Good sports: A coach congratulates a player during a Catholic baseball camp. Coaches need to show integrity, fairness, patience, joy and kindness, especially toward those who are struggling, Pope Francis said. Photo: CNS photo

Good sports: A coach congratulates a player during a Catholic baseball camp. Coaches need to show integrity, fairness, patience, joy and kindness, especially toward those who are struggling, Pope Francis said. Photo: CNS photo

COACHES need to show integrity, fairness, patience, joy and kindness, especially toward those who are struggling, Pope Francis said.

Like any good educator, a good coach or trainer was extremely important in helping kids develop into mature, well-balanced and well-rounded adults, he said.

Instilled with solid values and Christian faith, athletes can help prevent sports from becoming distorted by “pressure from many increasingly intrusive interests, especially economic”, he said in a written message released on May 14.

The Pope’s message was presented to participants at an international seminar on the role of coaches and trainers as educators of human and Christian values.

The seminar at the Vatican on May 14-16 was sponsored by the Pontifical Council for the Laity’s church and sport office.

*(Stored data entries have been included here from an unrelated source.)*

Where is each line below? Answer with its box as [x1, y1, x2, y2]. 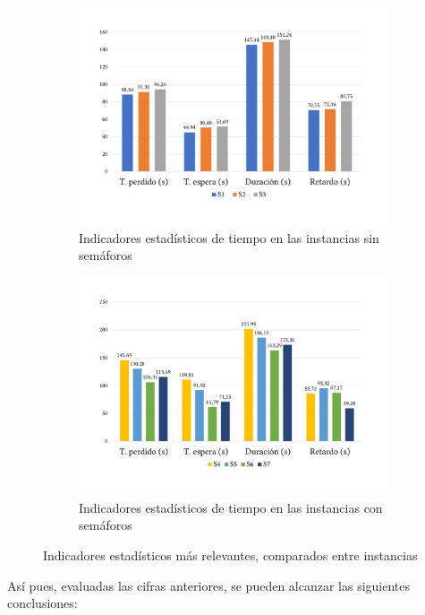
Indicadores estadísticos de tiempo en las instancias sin [79, 228, 379, 247]
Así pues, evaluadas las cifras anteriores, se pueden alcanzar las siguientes [7, 576, 411, 594]
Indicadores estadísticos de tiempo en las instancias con [79, 498, 383, 516]
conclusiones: [7, 593, 78, 612]
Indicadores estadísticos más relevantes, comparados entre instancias [43, 546, 418, 564]
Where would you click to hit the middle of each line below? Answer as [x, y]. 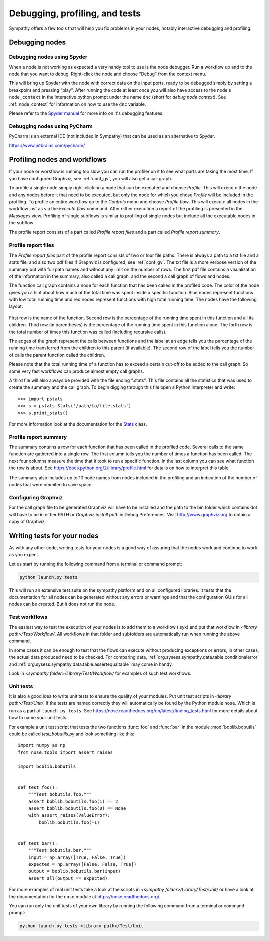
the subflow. [22, 223]
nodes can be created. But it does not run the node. [62, 604]
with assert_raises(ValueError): [69, 815]
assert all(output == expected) [68, 878]
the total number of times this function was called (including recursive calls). [88, 332]
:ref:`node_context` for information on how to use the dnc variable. [78, 104]
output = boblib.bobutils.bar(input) [74, 871]
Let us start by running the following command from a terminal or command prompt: [96, 564]
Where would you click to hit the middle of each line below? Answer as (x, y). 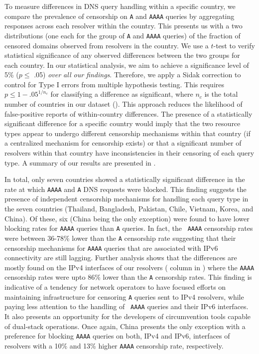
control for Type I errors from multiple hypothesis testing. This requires (114, 84)
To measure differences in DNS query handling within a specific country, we (120, 6)
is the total (221, 94)
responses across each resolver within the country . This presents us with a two (124, 26)
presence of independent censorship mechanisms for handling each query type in (127, 199)
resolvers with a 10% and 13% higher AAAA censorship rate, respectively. (114, 345)
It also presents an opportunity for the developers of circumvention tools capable (128, 316)
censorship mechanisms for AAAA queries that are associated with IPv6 (111, 248)
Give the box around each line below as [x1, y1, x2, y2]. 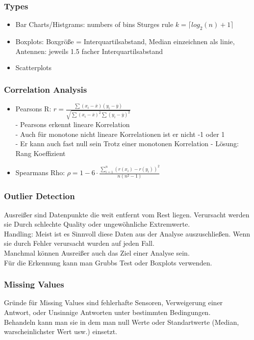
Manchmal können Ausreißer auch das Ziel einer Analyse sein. [4, 248, 190, 258]
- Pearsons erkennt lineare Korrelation [15, 119, 130, 130]
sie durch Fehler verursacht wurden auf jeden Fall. [4, 238, 154, 248]
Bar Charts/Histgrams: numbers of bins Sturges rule [15, 19, 174, 29]
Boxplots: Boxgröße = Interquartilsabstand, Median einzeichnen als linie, [15, 36, 235, 47]
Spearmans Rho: [15, 167, 65, 178]
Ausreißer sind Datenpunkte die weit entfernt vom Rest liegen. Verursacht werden [4, 209, 250, 219]
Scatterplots [15, 62, 52, 73]
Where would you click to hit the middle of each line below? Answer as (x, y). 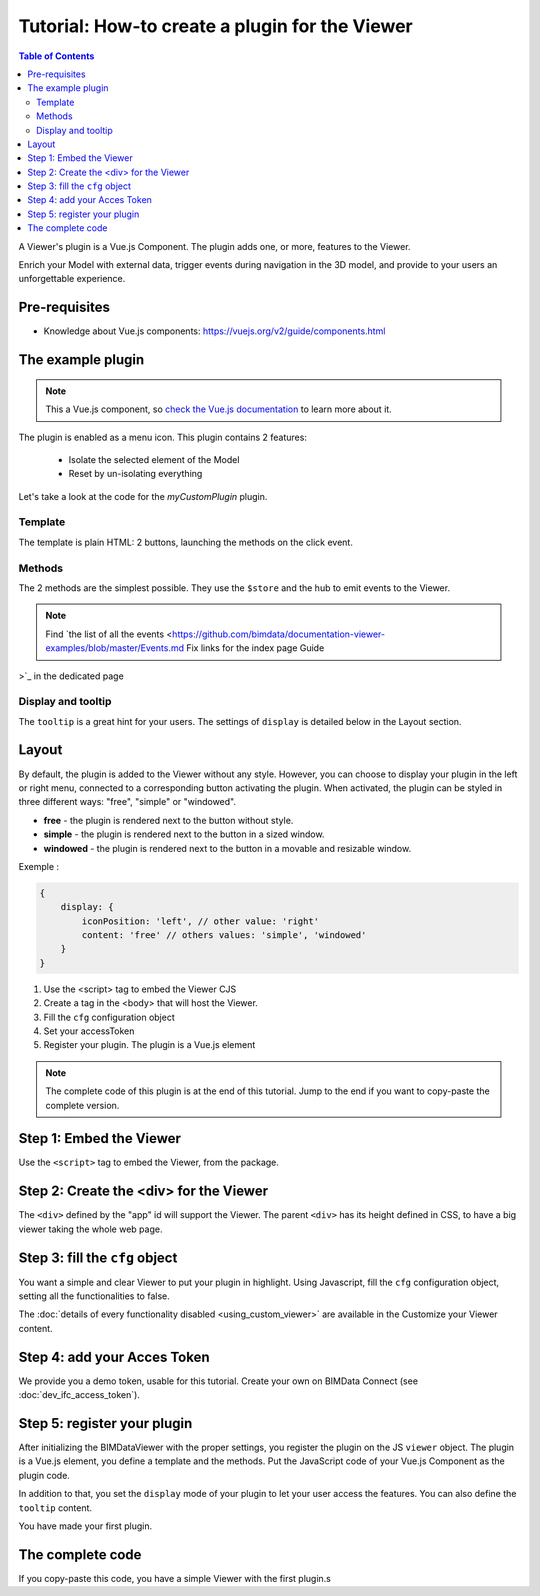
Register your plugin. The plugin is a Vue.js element (149, 1045)
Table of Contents (56, 56)
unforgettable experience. (72, 279)
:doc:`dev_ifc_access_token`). (79, 1395)
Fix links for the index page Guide (255, 648)
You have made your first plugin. (85, 1526)
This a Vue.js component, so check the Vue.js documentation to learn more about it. (218, 409)
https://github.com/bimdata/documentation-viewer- (278, 634)
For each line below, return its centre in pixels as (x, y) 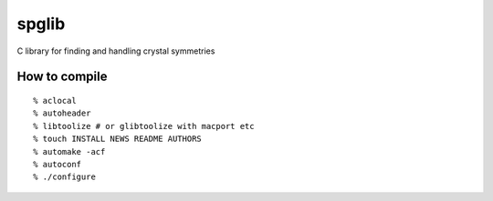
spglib (41, 24)
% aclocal (55, 100)
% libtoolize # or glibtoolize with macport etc (144, 126)
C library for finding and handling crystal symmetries (116, 51)
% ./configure (64, 177)
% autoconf (58, 164)
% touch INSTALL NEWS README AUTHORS (118, 139)
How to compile (62, 77)
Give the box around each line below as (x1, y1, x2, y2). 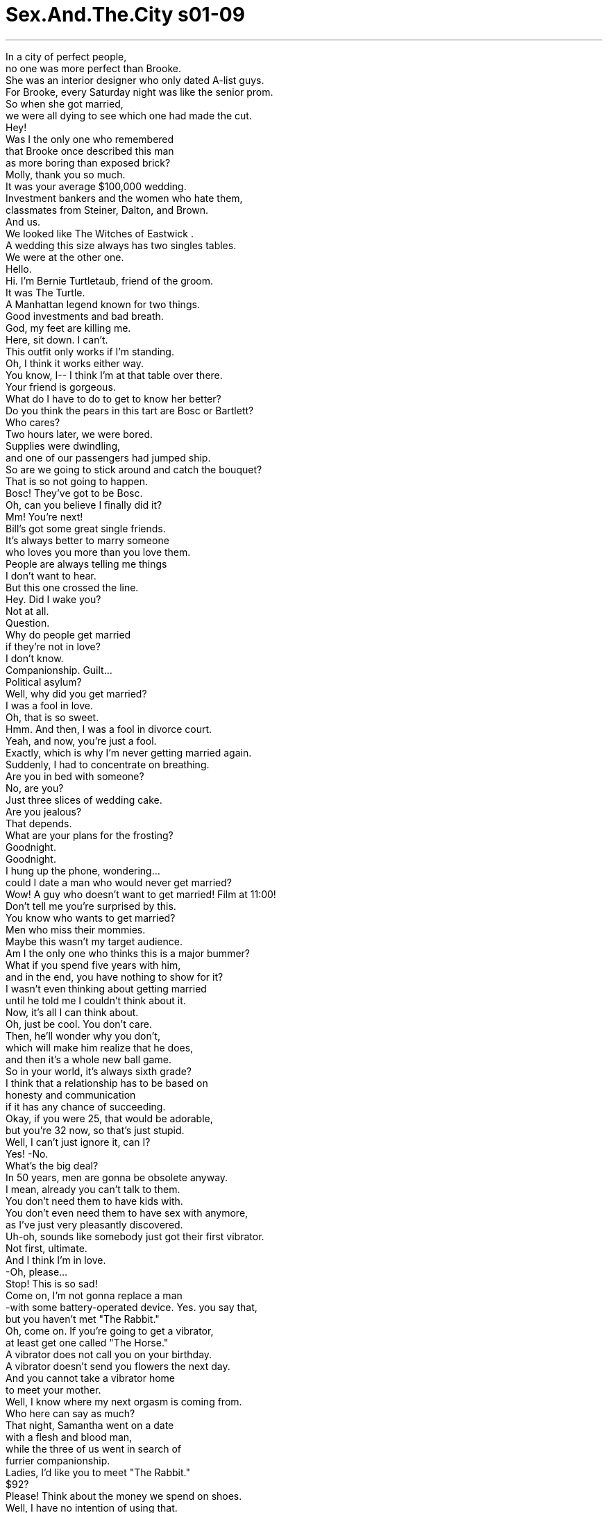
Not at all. (6, 605, 49, 617)
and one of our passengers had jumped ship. (6, 451, 211, 464)
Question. (6, 616, 50, 629)
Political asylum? (6, 675, 82, 688)
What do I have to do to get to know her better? (6, 392, 221, 405)
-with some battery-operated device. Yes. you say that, (6, 1301, 257, 1313)
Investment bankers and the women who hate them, (6, 192, 243, 204)
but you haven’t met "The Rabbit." (6, 1312, 160, 1325)
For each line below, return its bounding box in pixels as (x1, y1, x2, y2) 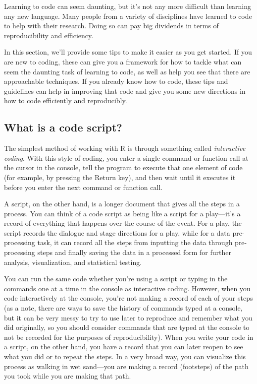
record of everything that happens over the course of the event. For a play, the (4, 218, 242, 228)
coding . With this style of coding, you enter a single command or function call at (4, 152, 249, 163)
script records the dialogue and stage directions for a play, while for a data (4, 227, 230, 238)
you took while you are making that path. (4, 371, 131, 381)
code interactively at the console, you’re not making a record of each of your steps (4, 293, 253, 303)
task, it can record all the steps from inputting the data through (37, 237, 233, 248)
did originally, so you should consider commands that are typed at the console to (4, 322, 250, 332)
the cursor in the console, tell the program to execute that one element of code (4, 162, 243, 173)
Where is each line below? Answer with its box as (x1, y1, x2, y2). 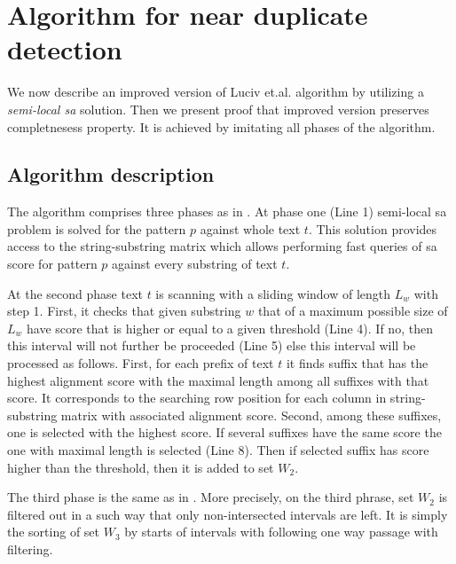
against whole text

Good teachers and coaches were vital for children and young adults because they were at a “delicate stage in life” as their personalities were developing and they were looking for role models and approval from others, the Pope wrote.

It’s a stage in life when “the danger of getting lost by following bad examples and seeking false happiness is more real”, he wrote.

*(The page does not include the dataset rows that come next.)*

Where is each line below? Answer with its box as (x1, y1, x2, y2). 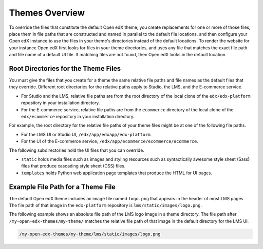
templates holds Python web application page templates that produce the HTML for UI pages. (21, 170, 212, 176)
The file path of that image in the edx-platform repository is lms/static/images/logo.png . (9, 203, 202, 208)
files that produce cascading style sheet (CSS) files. (21, 163, 126, 169)
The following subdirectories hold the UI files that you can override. (9, 147, 145, 153)
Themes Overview (9, 7, 85, 18)
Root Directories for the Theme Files (9, 64, 121, 73)
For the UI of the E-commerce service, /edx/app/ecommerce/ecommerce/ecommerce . (21, 138, 198, 144)
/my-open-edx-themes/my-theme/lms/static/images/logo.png (19, 231, 161, 237)
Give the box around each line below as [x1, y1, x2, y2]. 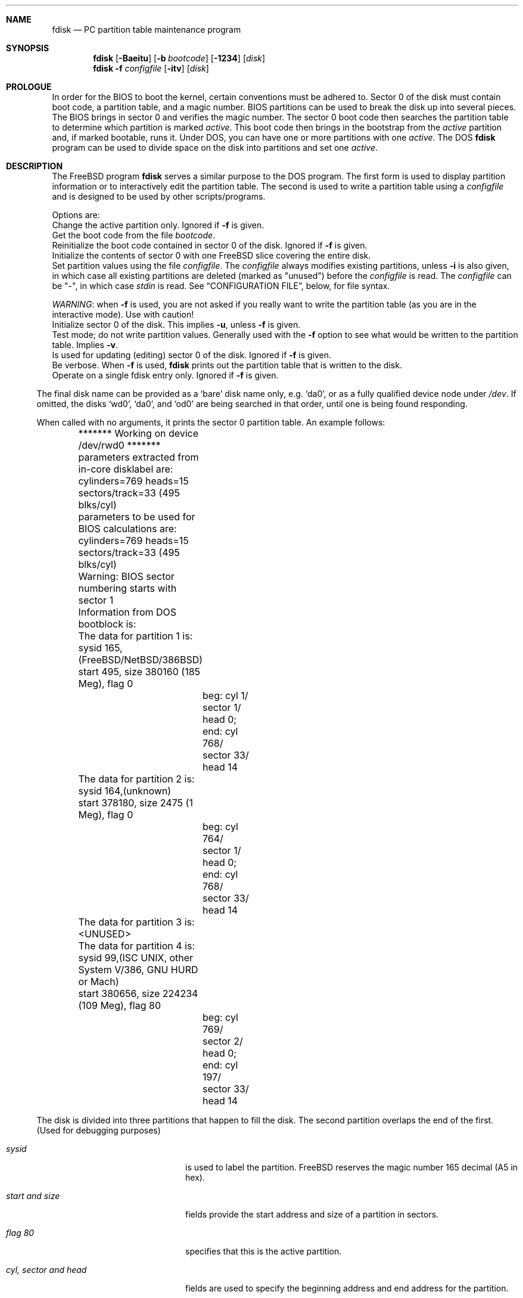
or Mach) [78, 976, 119, 988]
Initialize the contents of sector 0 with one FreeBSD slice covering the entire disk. [52, 250, 371, 260]
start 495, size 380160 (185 [78, 666, 201, 678]
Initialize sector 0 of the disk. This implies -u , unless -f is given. [52, 319, 301, 330]
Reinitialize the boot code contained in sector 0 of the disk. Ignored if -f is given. [52, 240, 368, 250]
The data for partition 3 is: [78, 916, 195, 928]
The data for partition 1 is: [78, 630, 193, 642]
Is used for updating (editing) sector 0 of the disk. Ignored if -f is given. [52, 350, 332, 360]

Therefore, coaches, like teachers, had a great responsibility because they often “have the privilege of spending many hours each week with young people and have a great influence on them”, he wrote.

But their influence depended more on “who they are as people and how they live than on what they say”, the Pope wrote.

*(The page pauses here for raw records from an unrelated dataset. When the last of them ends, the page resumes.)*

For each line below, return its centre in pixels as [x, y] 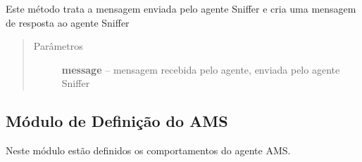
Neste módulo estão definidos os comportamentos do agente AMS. [148, 150]
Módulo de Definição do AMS [117, 121]
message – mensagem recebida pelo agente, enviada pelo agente [201, 69]
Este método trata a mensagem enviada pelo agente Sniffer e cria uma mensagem [181, 8]
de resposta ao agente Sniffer [68, 22]
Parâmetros [58, 46]
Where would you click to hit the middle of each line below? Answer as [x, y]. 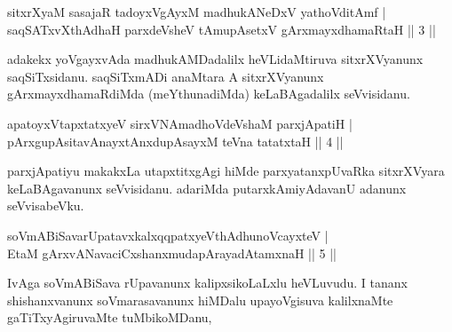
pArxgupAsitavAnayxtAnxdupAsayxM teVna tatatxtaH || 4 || [175, 141]
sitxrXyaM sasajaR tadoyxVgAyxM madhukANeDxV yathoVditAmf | [197, 12]
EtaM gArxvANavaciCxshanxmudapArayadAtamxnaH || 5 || [172, 253]
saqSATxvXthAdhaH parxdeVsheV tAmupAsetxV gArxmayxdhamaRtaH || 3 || [222, 29]
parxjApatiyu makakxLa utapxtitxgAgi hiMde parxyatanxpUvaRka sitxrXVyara [226, 171]
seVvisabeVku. [46, 206]
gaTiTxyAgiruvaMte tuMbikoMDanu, [110, 317]
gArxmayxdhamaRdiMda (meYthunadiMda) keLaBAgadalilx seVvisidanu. [209, 94]
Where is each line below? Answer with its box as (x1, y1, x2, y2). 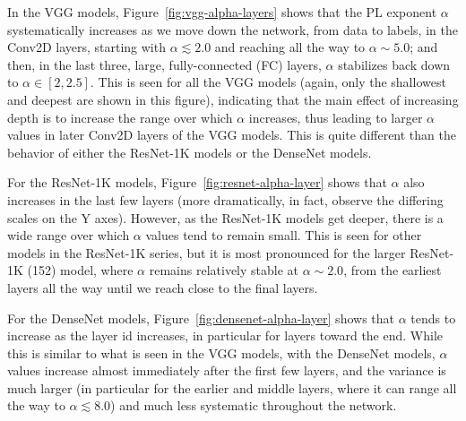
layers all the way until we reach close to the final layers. (7, 278, 318, 296)
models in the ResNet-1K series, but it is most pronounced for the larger (7, 243, 406, 262)
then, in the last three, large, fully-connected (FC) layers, (7, 55, 322, 73)
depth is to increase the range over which (7, 107, 233, 126)
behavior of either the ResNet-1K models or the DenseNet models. (7, 142, 372, 161)
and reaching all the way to (214, 38, 366, 56)
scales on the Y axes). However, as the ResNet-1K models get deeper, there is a (7, 208, 444, 227)
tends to (410, 308, 456, 327)
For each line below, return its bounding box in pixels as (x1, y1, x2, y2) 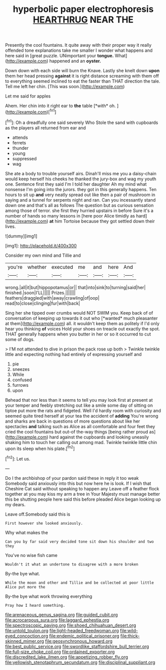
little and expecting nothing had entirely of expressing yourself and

“How important it is then a coach be an example of integrity, consistency, correct judgment, impartiality, but also joy for life, patience, ability (to show) esteem and kindness toward everyone and especially those most disadvantaged,” he wrote.

Being a person of faith was just as important, he said, because being able to raise people’s eyes up to God helped put victories and losses into better perspective.

“Faith gives us that gaze of kindness toward others and it makes us overcome the temptation of a rivalry that’s too heated and aggressive; it makes us understand the dignity of every person, even those less gifted and at a disadvantage,” he said.

Coaches can do much to help make sports an occasion for solidarity and inclusion by giving those usually left out a chance to play and socialise.

For this reason, Pope Francis said, resources and time must be invested in educating coaches and trainers so that they can be “authentic witnesses of life and lived faith”.